Autor: Eliason CM; Grainger Bioinformatics Center, The Field Museum of Natural History, Chicago, IL, United States., Proffitt JV; Jackson School of Geosciences, The University of Texas at Austin, Austin, TX, United States.; Department of Pathology & Anatomical Sciences, Missouri University, Columbia, MO, United States., Clarke JA; Jackson School of Geosciences, The University of Texas at Austin, Austin, TX, United States.
Jazyk: angličtina
Zdroj: Evolution; international journal of organic evolution [Evolution] 2023 Feb 04; Vol. 77 (2), pp. 342-354.

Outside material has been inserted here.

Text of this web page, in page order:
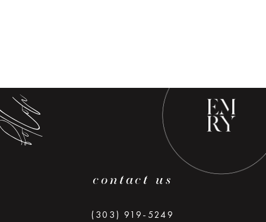
contact us
(303) 919-5249

DOI: 10.1093/evolut/qpac039
Abstrakt: High disparity among avian forelimb and hind limb segments in crown birds relative to non-avialan theropod dinosaurs, potentially driven by the origin of separate forelimb and hind limb locomotor modules, has been linked to the evolution of diverse avian locomotor behaviors. However, this hypothesized relationship has rarely been quantitatively investigated in a phylogenetic framework. We assessed the relationship between the evolution of limb morphology and locomotor behavior by comparing a numerical proxy for locomotor disparity to morphospace sizes derived from a dataset of 1,241 extant species. We then estimated how limb disparity accumulated during the crown avian radiation. Lastly, we tested whether limb segments evolved independently between each limb module using phylogenetically informed regressions. Hind limb disparity increased significantly with locomotor disparity after accounting for clade age and species richness. We found that forelimb disparity accumulated rapidly early in avian evolution, whereas hind limb disparity accumulated later, in more recent divergences. We recovered little support for strong correlations between forelimb and hind limb morphology. We posit that these findings support independent evolution of locomotor modules that enabled the striking morphological and behavioral disparity of extant birds.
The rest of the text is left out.